Yang Yo-Sep, Yoo Jiyeon, Jeon Juhyeon, Bak Jun Hwi, Shin Jeong-Won, Won Hyuck-Jae, Hwang Hee Sung, Kim Ju Hee, Sim Jaehoon, Kim Nam-Jung
Department of Pharmacy, College of Pharmacy, Kyung Hee University Seoul 02447 Republic of Korea
Department of Biomedical and Pharmaceutical Sciences, Graduate School, College of Pharmacy, Kyung Hee University Seoul 02447 Republic of Korea.

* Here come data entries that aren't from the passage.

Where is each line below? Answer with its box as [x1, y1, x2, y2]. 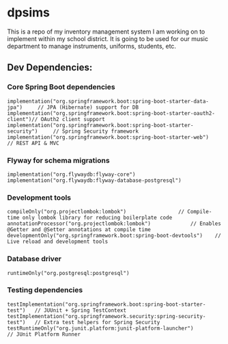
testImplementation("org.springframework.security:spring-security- [7, 313, 206, 319]
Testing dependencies [7, 285, 83, 295]
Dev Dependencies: [7, 62, 93, 73]
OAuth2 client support [40, 116, 106, 122]
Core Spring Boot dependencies [7, 82, 115, 92]
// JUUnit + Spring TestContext [34, 306, 127, 314]
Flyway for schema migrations [7, 155, 111, 165]
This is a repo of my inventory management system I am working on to [7, 27, 205, 36]
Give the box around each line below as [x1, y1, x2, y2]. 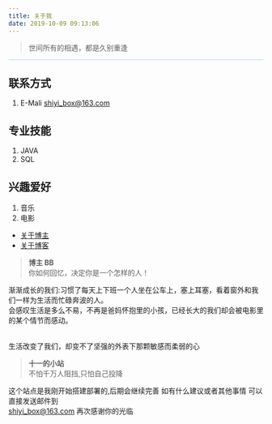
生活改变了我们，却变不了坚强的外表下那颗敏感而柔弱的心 [8, 341, 200, 351]
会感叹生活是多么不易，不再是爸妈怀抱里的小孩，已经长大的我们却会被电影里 [8, 305, 264, 315]
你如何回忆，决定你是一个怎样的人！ [28, 268, 150, 277]
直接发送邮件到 [8, 396, 58, 405]
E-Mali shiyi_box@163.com [19, 98, 111, 108]
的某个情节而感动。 [8, 315, 73, 325]
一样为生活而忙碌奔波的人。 [15, 295, 108, 305]
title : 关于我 [8, 11, 53, 20]
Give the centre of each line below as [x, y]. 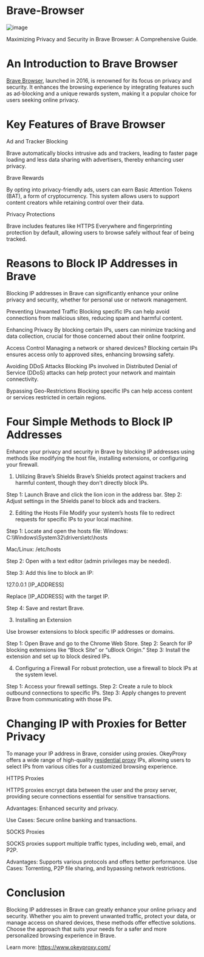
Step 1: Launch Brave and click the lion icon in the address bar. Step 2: [94, 494]
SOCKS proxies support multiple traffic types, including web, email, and [96, 843]
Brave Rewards [25, 177]
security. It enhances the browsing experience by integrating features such [100, 87]
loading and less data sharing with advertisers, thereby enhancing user [95, 159]
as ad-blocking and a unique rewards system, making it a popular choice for [101, 93]
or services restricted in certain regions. [56, 397]
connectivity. [22, 379]
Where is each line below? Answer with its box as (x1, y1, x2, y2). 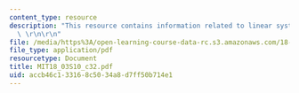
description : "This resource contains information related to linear (9, 21, 273, 30)
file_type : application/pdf (9, 46, 114, 55)
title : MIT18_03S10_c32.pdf (9, 63, 114, 72)
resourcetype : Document (9, 54, 98, 63)
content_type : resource (9, 12, 98, 22)
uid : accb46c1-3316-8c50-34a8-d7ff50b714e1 (9, 71, 174, 80)
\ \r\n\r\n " (17, 29, 62, 38)
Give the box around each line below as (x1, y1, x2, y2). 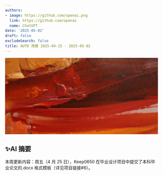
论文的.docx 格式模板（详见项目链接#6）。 (9, 165, 93, 171)
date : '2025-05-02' (5, 28, 45, 33)
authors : (5, 8, 23, 13)
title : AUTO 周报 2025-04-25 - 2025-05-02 (5, 44, 91, 48)
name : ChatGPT (9, 23, 38, 28)
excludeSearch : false (5, 39, 49, 44)
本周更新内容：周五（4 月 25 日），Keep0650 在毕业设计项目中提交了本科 (5, 159, 151, 164)
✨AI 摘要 (5, 145, 32, 153)
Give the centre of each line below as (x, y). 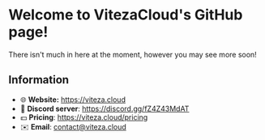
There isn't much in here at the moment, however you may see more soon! (132, 54)
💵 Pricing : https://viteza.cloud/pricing (84, 117)
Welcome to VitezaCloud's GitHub (126, 15)
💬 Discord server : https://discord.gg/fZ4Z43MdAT (105, 108)
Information (39, 80)
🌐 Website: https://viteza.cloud (73, 100)
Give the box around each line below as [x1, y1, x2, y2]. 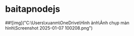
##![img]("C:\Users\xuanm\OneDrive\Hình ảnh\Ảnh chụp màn [5, 20, 130, 26]
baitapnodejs [5, 3, 61, 15]
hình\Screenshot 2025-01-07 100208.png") [5, 25, 93, 31]
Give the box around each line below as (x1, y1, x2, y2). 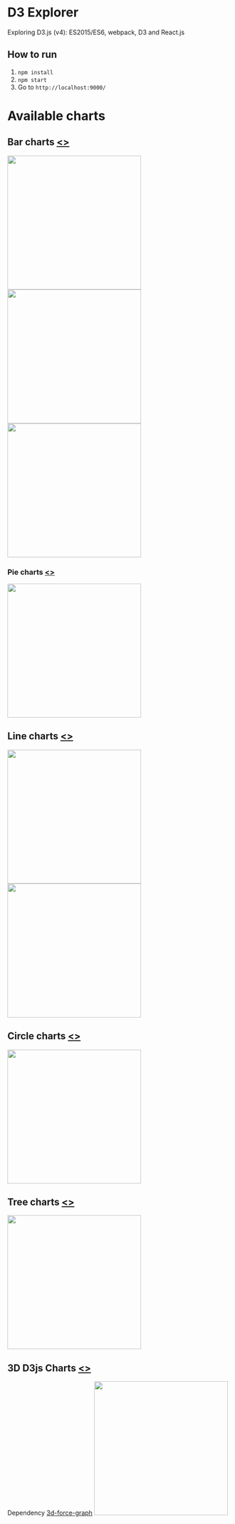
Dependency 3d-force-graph (7, 1508, 93, 1518)
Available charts (7, 108, 105, 124)
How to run (7, 49, 58, 61)
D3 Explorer (7, 4, 79, 21)
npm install (17, 69, 53, 76)
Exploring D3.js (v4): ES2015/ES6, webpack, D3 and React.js (7, 28, 185, 36)
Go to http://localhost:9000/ (17, 83, 106, 91)
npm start (17, 76, 48, 84)
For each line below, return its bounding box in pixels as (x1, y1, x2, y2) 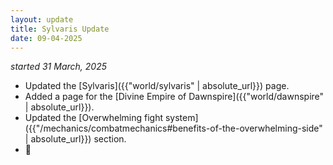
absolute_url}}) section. (30, 133, 127, 145)
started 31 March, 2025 (10, 61, 107, 73)
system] (164, 112, 199, 124)
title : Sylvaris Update (10, 24, 110, 34)
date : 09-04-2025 (10, 33, 83, 43)
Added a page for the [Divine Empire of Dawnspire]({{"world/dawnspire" (24, 91, 325, 103)
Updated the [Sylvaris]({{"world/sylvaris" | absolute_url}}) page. (24, 80, 290, 92)
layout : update (10, 14, 74, 25)
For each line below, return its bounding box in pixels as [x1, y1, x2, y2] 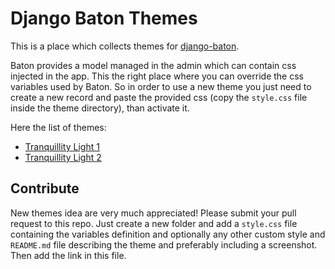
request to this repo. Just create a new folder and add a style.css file [10, 217, 298, 229]
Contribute [10, 180, 80, 197]
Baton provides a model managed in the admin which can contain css [10, 59, 297, 71]
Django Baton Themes [10, 7, 198, 30]
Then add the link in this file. [10, 249, 127, 261]
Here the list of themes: [10, 121, 107, 133]
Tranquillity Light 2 [24, 151, 102, 163]
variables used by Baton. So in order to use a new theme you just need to [10, 80, 312, 92]
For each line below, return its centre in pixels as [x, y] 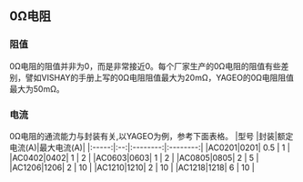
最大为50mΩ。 [37, 88]
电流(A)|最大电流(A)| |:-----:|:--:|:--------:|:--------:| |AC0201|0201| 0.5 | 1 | [150, 147]
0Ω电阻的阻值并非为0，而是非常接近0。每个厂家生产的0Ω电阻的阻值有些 [145, 66]
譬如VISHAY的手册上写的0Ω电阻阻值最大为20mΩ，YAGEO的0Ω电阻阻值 [159, 77]
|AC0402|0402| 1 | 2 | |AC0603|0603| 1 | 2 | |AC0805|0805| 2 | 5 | [134, 157]
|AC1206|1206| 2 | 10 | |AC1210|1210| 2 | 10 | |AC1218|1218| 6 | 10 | [132, 167]
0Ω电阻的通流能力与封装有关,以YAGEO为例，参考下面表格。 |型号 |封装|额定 [151, 136]
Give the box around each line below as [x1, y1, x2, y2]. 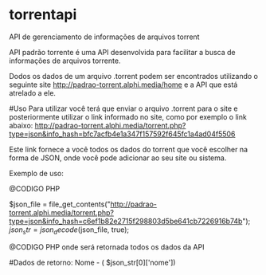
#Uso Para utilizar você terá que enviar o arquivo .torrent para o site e [9, 104, 238, 113]
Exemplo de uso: [9, 168, 65, 178]
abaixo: [9, 120, 33, 130]
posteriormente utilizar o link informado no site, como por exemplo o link [9, 112, 248, 121]
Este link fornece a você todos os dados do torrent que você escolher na [9, 144, 248, 154]
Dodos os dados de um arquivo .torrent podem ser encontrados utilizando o [9, 71, 258, 81]
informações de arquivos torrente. [9, 56, 121, 65]
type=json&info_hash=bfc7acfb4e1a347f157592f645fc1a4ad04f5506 [9, 129, 236, 139]
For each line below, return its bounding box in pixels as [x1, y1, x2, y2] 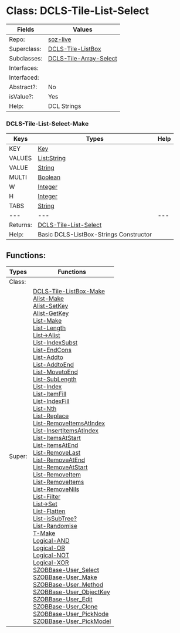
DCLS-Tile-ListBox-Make [33, 287, 106, 296]
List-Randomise [33, 522, 77, 530]
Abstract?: [9, 83, 38, 91]
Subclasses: [9, 54, 43, 62]
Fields [16, 25, 35, 33]
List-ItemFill [33, 390, 67, 398]
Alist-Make [33, 295, 64, 303]
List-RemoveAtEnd [33, 456, 86, 464]

RSC Adv. 2025 Aug 7;15(34):28131-28135. doi: 10.1039/d5ra04628a. eCollection 2025 Aug 1.
We report an efficient synthetic approach to 2-arylindoles from indolines a one-step process involving Pd-catalyzed oxidative dehydrogenation and a sequential C2-regioselective Heck-type reaction. The mild reaction conditions, which utilize O as the sole oxidant, show a broad substrate scope and good functional group compatibility.
我们报道了一种从二氢吲哚高效合成2-芳基吲哚的方法,这是一个一步法过程,涉及钯催化的氧化脱氢和连续的C2区域选择性Heck型反应。该温和的反应条件以氧气作为唯一的氧化剂,显示出广泛的底物范围和良好的官能团兼容性。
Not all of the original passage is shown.